**The input:**
Content starts
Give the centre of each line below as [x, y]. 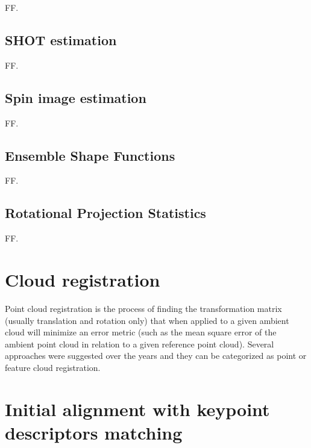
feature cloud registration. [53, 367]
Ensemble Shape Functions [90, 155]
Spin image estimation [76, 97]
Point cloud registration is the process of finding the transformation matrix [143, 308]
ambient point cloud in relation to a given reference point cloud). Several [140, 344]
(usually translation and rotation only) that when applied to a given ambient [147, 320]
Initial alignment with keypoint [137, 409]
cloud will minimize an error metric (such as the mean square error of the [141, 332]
Content ends
Content starts
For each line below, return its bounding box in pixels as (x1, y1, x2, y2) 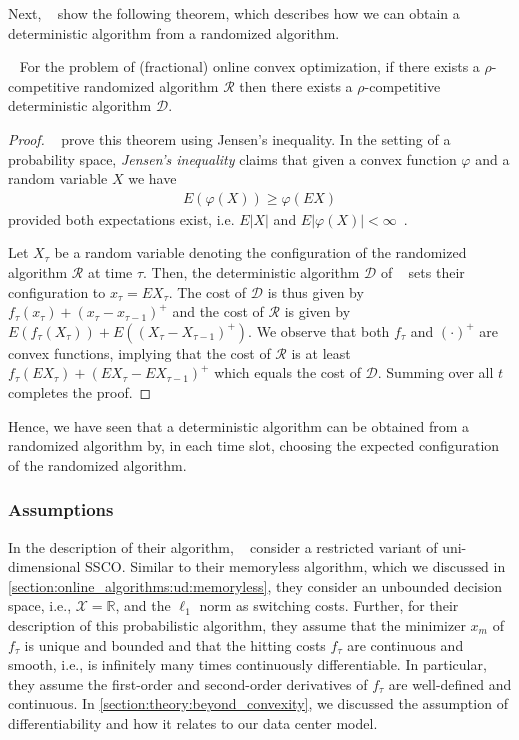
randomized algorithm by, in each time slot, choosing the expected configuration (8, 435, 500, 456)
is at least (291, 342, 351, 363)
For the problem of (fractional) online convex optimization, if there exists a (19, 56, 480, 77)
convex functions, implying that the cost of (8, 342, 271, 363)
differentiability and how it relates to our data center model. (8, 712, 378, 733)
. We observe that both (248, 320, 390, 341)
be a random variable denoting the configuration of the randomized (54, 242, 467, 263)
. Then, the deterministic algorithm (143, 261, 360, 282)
Content ends
**Exercise instructions:** Every line of the listing that holds "cloud" counts once. Say how many such lines there are, using only a number.

**Solved exercise:** 4